> [GIVEN RECORDS]
+-------+
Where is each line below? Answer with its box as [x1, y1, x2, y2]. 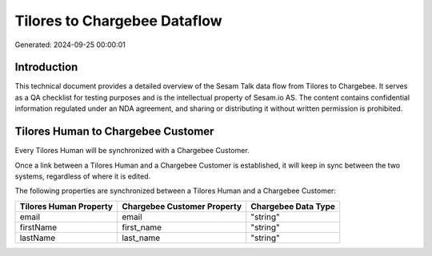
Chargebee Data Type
+-------+
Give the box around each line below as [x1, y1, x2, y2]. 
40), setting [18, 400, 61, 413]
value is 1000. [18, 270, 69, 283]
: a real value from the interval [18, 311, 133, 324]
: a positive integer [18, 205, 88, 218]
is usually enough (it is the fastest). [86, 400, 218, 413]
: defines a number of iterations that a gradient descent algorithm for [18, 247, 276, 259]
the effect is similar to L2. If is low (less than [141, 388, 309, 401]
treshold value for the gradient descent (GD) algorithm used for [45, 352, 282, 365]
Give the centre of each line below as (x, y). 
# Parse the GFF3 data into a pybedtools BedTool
+-------+
Go through the material above and output exactly the lines from the one containing "40), setting [18, 400, 61, 413]" through the one containing "# Parse the".

40), setting [18, 400, 61, 413]
value is 1000. [18, 270, 69, 283]
: a real value from the interval [18, 311, 133, 324]
: a positive integer [18, 205, 88, 218]
is usually enough (it is the fastest). [86, 400, 218, 413]
: defines a number of iterations that a gradient descent algorithm for [18, 247, 276, 259]
the effect is similar to L2. If is low (less than [141, 388, 309, 401]
treshold value for the gradient descent (GD) algorithm used for [45, 352, 282, 365]
Give the centre of each line below as (x, y). 
# Parse the GFF3 data into a pybedtools BedTool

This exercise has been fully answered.